TASK: For this exercise, reproduce only the lines from the one holding "Some of my personal" through the final line of the data below, exactly, and omit pictures.

Data entries
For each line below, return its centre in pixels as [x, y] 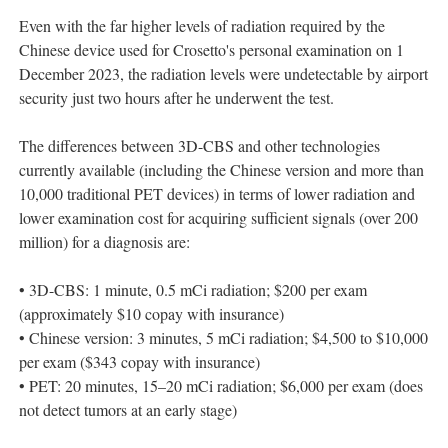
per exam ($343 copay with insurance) [139, 362]
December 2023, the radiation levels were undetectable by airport [223, 74]
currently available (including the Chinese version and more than [221, 170]
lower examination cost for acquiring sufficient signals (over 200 [218, 218]
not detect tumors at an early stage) [128, 410]
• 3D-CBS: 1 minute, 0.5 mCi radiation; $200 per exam [193, 290]
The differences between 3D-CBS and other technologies [199, 146]
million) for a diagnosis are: [104, 242]
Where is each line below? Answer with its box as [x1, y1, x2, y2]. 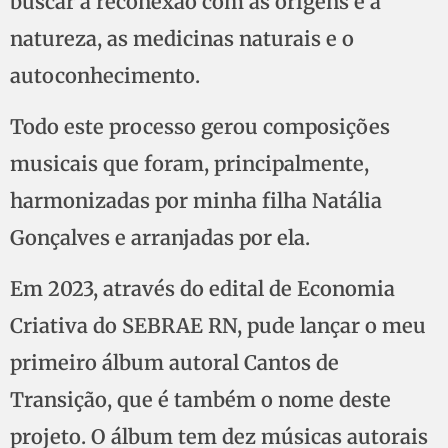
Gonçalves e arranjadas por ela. [10, 224, 310, 250]
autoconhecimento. [10, 62, 200, 88]
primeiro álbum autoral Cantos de [10, 350, 339, 376]
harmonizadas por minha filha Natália [10, 187, 382, 213]
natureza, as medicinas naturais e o [10, 25, 354, 51]
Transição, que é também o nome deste [10, 387, 391, 413]
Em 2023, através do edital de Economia [10, 276, 395, 302]
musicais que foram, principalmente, [10, 150, 369, 176]
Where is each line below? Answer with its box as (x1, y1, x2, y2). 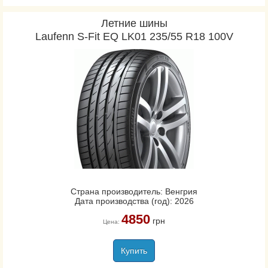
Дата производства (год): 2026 (74, 196, 194, 206)
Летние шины (100, 17, 167, 29)
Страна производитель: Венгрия (71, 187, 197, 196)
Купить (121, 246, 147, 255)
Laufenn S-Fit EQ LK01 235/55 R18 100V (35, 31, 233, 42)
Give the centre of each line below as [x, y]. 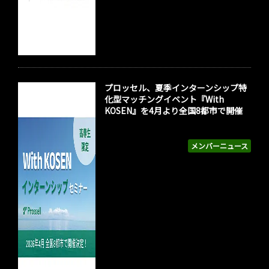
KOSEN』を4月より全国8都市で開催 [174, 111]
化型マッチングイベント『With [165, 99]
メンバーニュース [219, 146]
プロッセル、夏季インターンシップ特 [176, 88]
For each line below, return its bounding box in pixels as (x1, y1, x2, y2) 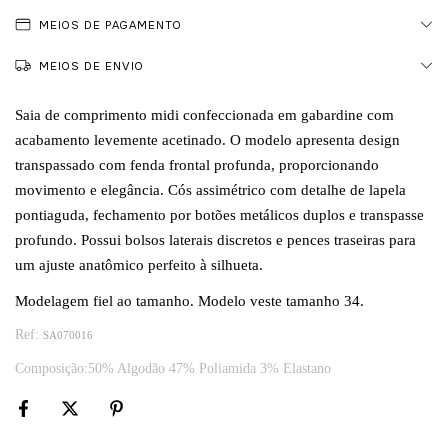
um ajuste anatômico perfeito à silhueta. (15, 255, 263, 273)
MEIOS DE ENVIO (39, 58, 145, 73)
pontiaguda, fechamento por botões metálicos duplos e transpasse (15, 205, 424, 223)
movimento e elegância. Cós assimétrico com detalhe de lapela (15, 180, 406, 198)
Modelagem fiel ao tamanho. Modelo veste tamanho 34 (15, 291, 360, 309)
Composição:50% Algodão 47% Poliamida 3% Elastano (15, 360, 331, 376)
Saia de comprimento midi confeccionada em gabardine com (15, 105, 394, 123)
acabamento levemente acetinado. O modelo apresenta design (15, 130, 400, 148)
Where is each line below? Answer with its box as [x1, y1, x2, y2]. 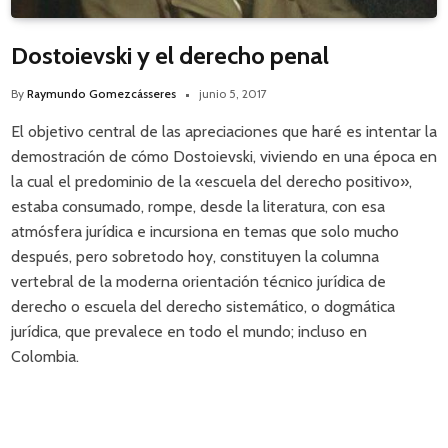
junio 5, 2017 [199, 85, 267, 101]
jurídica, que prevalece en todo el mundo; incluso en [11, 321, 367, 341]
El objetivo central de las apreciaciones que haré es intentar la [11, 121, 437, 141]
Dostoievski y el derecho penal [11, 40, 329, 70]
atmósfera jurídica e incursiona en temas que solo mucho [11, 221, 399, 241]
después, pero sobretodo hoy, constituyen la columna [11, 246, 379, 266]
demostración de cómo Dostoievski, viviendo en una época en [11, 146, 437, 166]
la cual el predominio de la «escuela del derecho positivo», [11, 171, 412, 191]
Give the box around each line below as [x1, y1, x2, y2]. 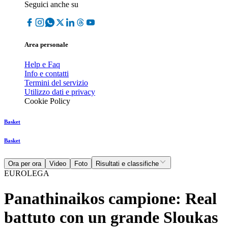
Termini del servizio [24, 78, 88, 88]
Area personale [24, 41, 68, 49]
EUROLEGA [4, 169, 49, 178]
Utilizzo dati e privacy [24, 88, 95, 97]
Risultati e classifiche [96, 160, 159, 168]
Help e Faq [24, 60, 60, 69]
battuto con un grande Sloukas [4, 208, 218, 226]
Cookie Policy [24, 97, 70, 106]
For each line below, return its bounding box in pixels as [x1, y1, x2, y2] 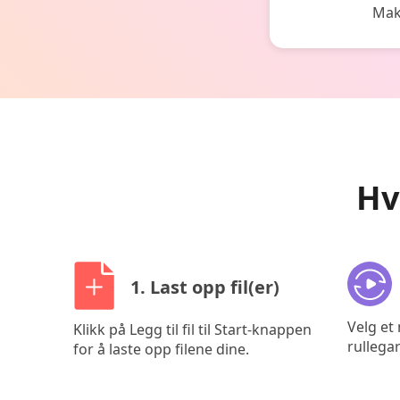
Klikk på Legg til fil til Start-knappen [73, 320, 312, 340]
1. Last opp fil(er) [130, 275, 279, 300]
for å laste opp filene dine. [73, 339, 249, 360]
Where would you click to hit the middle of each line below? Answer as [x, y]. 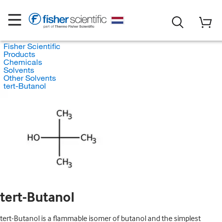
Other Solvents [29, 78]
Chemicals [23, 62]
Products [19, 54]
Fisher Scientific [32, 46]
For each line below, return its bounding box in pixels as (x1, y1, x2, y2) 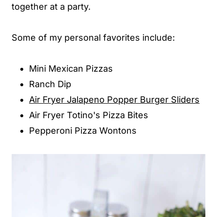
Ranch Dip (29, 78, 71, 89)
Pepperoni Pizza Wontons (29, 125, 137, 136)
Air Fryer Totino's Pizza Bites (29, 109, 148, 120)
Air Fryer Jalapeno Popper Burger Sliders (29, 94, 200, 105)
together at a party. (12, 1, 91, 12)
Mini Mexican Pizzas (29, 63, 113, 74)
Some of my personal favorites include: (12, 32, 175, 43)
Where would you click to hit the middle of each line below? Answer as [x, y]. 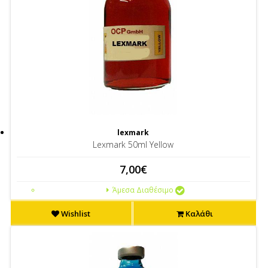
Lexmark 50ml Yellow [133, 144]
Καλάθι [198, 214]
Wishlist [75, 214]
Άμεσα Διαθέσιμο [142, 190]
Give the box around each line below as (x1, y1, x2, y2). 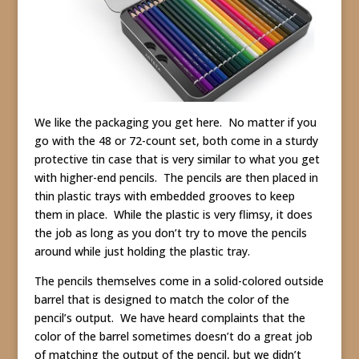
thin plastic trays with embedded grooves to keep (34, 188, 295, 204)
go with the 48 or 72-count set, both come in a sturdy (34, 132, 318, 148)
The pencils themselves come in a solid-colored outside (34, 272, 324, 288)
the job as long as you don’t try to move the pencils (34, 224, 307, 240)
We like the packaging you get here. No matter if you (34, 114, 317, 130)
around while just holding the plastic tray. (34, 243, 250, 259)
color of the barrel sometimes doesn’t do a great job (34, 328, 313, 344)
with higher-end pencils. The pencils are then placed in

ANSWER:
Some of my personal favorites include: (12, 32, 175, 43)
Where would you click to hit the middle of each line below? Answer as [x, y]. 
Lexmark 50ml Yellow [133, 144]
Καλάθι [198, 214]
Wishlist [75, 214]
Άμεσα Διαθέσιμο [142, 190]
Give the box around each line below as (x1, y1, x2, y2). 
thin plastic trays with embedded grooves to keep (34, 188, 295, 204)
go with the 48 or 72-count set, both come in a sturdy (34, 132, 318, 148)
The pencils themselves come in a solid-colored outside (34, 272, 324, 288)
the job as long as you don’t try to move the pencils (34, 224, 307, 240)
We like the packaging you get here. No matter if you (34, 114, 317, 130)
around while just holding the plastic tray. (34, 243, 250, 259)
color of the barrel sometimes doesn’t do a great job (34, 328, 313, 344)
with higher-end pencils. The pencils are then placed in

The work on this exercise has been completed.